Kent Brandenburg said...

Thomas Ross wrote a comment for this post on my following post on modesty, and in that comment I wrote this:

Okay, so my post on piercings did want people to consider the piercing movement, that is pagan, and that men wearing earrings, a new development in culture, and then multiple piercings all over is ungodly. However, that understandable went to whether any piercing is wrong, a single spot on the earlobe to attach an earring on a woman. I'm fine with Thomas's position with his wife. It's definitely safe and will not dishonor God.

As is so often the case with leaders of churches, we've got to come down with a practice for the church, where the line will be drawn.
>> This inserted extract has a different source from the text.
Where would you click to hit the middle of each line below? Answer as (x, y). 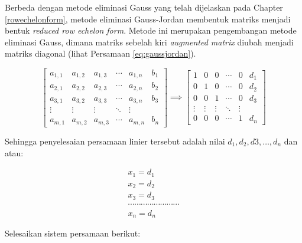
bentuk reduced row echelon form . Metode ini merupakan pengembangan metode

I've said that the Leviticus 19:28 is dealing with pagan practice, prohibiting this ungodly practice, and contrasting that with the modest decoration, especially in light of Ezekiel and the single hole put in the ear for the bondslave. 1 Tim 2 and 1 Pet 3, regulating female appearance, seem to be dealing with a worldly pagan direction in culture and tend to modesty, not complete elimination of these accessories. That's where we draw the line and why. I don't want this to take away from our opposition to this movement of piercing that is pagan and ungodly and not modest.

You can go over to that next post to read this.

KJB1611 said...

BTW, just to add to my comment from the other post where I accidentally put it, I can see the argument from piercing the ear of the bond slave. I would certainly not, say, advocate church discipline for someone who did not take the position of my wife’s father and our family practice.